Flipping the Funnel: The Four Levels of Influence
Tom Webster suggests that marketers have it backwards by focusing on influencers. Instead, perhaps we should pay more attention to the influenced and on creating brand advocates.

Number of Fans and Followers is NOT a Business Metric – What You Do With Them Is
Jeremiah Owyang reminds us that vanity metrics don’t matter — business that comes from fans and followers are what is important.

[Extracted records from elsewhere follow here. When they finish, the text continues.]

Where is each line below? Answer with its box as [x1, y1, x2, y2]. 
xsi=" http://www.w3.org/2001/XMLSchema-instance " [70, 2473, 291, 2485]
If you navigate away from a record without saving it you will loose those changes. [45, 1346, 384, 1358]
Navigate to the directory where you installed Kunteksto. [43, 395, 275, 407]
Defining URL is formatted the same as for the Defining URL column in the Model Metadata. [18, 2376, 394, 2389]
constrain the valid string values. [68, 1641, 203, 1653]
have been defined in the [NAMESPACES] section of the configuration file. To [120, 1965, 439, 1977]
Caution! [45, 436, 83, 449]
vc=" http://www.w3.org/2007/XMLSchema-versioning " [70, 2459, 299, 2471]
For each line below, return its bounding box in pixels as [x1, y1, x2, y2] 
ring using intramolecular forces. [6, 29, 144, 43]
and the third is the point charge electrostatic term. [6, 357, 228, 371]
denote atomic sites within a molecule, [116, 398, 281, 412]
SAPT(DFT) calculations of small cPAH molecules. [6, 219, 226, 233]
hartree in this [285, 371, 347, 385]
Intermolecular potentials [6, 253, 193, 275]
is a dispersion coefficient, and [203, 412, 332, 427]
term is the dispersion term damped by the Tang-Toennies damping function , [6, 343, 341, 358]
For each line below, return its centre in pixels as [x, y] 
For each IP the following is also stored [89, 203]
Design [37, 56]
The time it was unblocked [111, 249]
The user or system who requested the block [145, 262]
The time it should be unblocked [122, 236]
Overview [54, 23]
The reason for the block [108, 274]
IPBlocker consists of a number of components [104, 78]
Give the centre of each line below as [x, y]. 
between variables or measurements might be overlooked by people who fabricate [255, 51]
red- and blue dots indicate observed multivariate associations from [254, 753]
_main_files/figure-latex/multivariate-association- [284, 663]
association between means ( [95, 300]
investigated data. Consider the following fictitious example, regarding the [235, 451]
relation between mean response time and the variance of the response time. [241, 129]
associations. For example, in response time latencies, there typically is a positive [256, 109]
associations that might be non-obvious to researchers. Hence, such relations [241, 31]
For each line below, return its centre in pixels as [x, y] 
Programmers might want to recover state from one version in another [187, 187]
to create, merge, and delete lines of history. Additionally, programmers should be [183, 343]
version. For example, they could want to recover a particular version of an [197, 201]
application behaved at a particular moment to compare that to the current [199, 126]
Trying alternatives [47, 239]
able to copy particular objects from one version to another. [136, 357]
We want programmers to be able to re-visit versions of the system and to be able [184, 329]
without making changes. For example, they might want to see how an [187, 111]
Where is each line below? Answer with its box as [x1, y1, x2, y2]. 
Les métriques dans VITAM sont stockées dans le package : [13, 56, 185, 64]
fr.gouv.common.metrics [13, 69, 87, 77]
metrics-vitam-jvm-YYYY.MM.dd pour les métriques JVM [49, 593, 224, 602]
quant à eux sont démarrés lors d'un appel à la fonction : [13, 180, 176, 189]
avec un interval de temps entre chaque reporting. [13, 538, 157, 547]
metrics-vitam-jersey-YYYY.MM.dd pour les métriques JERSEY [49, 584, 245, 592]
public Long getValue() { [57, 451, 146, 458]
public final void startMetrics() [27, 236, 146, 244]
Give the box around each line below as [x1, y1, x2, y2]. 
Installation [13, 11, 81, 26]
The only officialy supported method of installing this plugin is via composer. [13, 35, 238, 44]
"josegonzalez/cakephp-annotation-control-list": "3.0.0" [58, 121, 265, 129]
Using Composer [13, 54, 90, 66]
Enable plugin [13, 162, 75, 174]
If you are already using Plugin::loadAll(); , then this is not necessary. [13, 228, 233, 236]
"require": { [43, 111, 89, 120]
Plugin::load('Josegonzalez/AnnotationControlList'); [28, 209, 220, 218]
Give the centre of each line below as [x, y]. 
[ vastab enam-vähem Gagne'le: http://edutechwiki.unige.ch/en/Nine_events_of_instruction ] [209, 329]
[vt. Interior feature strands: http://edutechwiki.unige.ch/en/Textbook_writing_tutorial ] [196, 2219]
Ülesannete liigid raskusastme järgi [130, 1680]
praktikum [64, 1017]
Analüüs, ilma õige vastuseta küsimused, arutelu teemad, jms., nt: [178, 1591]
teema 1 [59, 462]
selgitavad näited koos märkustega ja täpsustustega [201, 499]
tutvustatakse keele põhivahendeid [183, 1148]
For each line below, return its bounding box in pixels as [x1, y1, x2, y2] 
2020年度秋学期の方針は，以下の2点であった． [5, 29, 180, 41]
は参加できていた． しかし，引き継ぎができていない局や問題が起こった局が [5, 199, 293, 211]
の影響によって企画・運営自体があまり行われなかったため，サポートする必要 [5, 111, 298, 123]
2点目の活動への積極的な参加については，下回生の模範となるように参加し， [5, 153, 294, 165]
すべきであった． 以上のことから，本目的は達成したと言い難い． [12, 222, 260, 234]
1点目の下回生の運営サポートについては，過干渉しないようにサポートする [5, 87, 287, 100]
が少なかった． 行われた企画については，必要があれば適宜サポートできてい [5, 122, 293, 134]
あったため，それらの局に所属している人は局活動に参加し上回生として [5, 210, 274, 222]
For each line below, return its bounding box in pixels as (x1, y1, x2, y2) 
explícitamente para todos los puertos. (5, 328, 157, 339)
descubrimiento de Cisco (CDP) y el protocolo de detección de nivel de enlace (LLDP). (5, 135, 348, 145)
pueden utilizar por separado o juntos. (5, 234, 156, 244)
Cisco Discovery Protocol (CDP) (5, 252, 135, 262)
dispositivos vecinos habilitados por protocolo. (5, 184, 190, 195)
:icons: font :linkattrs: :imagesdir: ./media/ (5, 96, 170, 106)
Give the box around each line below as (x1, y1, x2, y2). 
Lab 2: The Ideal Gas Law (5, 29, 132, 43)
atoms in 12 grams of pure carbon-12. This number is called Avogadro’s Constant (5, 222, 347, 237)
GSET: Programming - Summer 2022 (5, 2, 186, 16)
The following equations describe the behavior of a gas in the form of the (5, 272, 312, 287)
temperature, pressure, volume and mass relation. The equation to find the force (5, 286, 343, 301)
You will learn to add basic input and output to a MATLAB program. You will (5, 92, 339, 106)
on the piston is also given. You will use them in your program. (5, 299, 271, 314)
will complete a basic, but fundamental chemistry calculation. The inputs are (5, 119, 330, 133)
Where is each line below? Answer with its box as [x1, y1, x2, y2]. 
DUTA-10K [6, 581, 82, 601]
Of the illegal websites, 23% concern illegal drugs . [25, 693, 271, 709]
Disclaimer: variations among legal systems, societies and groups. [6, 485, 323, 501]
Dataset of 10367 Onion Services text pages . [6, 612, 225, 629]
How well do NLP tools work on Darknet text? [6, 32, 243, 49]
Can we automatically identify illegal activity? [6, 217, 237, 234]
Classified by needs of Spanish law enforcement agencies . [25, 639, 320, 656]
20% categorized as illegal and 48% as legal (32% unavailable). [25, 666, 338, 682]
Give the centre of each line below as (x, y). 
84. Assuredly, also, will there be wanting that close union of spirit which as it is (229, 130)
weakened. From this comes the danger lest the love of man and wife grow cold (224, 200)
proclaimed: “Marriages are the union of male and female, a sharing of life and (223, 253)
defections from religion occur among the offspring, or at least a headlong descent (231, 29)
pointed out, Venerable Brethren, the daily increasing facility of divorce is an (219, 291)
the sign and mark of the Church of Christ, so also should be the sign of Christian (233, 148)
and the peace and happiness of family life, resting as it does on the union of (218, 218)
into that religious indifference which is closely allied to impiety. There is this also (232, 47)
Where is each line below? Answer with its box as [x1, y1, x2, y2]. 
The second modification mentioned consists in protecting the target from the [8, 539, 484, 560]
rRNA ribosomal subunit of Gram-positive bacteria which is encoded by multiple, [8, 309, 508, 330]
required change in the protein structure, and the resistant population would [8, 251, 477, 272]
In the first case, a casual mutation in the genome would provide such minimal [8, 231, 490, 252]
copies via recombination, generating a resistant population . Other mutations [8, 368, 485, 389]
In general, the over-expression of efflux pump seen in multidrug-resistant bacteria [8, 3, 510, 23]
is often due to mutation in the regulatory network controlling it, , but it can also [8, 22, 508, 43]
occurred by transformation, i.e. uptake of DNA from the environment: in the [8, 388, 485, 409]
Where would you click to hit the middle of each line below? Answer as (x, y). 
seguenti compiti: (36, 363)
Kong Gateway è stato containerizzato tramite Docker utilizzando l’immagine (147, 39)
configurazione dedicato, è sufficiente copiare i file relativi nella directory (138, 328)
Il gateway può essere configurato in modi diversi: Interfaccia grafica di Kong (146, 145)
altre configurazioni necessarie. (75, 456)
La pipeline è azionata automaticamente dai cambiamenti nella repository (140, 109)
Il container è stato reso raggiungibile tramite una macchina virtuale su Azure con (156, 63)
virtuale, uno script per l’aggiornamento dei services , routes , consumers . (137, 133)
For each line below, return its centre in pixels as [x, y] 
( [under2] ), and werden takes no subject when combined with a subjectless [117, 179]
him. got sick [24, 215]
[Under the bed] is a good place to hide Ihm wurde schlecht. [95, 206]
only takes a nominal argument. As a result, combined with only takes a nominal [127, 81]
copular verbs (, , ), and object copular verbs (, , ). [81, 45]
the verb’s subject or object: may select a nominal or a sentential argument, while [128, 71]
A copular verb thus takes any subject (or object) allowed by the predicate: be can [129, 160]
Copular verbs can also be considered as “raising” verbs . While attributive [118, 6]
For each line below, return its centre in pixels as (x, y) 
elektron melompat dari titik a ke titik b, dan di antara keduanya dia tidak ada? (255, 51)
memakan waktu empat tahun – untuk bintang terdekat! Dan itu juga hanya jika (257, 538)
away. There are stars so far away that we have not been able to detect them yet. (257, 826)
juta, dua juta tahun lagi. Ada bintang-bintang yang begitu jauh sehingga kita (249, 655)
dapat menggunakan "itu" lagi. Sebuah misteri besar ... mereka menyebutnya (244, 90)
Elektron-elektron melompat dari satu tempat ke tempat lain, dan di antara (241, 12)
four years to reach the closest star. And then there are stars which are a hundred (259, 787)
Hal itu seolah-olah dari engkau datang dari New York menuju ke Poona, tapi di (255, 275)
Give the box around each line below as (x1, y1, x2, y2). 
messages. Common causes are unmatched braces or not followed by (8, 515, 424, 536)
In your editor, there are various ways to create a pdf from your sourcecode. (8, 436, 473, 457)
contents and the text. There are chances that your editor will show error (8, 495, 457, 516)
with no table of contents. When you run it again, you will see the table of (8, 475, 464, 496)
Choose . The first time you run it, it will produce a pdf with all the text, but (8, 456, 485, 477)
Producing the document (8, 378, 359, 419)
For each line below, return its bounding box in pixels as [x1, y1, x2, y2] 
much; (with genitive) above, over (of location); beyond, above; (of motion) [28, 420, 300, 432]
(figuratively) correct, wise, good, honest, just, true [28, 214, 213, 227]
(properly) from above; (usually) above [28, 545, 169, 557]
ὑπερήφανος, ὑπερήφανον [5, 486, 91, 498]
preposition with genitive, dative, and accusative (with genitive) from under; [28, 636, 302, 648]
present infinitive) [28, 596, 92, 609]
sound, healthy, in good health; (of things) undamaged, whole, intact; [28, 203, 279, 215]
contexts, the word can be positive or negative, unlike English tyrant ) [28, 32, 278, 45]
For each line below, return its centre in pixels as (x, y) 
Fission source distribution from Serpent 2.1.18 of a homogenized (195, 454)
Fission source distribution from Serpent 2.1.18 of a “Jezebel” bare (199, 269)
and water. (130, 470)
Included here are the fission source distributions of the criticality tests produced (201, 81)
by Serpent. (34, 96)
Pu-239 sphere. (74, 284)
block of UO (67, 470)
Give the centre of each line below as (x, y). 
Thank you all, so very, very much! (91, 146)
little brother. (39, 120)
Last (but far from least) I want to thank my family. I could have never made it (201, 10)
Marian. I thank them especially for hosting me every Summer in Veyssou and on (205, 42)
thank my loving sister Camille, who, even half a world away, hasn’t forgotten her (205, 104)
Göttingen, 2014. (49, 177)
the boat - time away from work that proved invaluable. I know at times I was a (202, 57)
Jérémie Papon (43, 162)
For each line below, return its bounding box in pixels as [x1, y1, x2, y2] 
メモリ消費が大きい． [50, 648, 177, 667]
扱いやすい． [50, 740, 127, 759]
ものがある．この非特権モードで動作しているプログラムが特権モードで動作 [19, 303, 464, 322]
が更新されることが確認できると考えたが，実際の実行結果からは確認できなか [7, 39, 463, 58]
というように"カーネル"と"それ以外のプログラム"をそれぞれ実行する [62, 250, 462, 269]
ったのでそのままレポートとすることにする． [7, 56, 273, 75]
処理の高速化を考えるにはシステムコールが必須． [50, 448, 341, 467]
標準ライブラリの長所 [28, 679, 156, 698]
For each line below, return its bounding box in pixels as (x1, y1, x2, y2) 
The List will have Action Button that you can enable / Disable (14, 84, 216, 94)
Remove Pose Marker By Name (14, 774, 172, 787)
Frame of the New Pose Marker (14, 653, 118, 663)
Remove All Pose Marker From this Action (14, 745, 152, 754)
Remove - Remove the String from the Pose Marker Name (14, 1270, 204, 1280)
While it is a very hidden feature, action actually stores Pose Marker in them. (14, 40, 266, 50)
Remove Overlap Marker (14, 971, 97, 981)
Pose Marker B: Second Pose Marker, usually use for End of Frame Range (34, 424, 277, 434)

Top 10 Takeaways from #ACCELERATE
Last week, a great group of #measure pros met at Web Analytics Demystified’s #ACCELERATE conference in San Francisco. In this post, Michele Hinojosa lays out her top 10 takeaways from the event.

Analysts, and executives, and monkeys. Oh My!
Lee Isensee summarizes some of his thoughts from the #ACCELERATE conference as well as the recent eMetrics conference and warns that analysts must not become isolated as “web analysts” and move beyond just analyzing data and building reports.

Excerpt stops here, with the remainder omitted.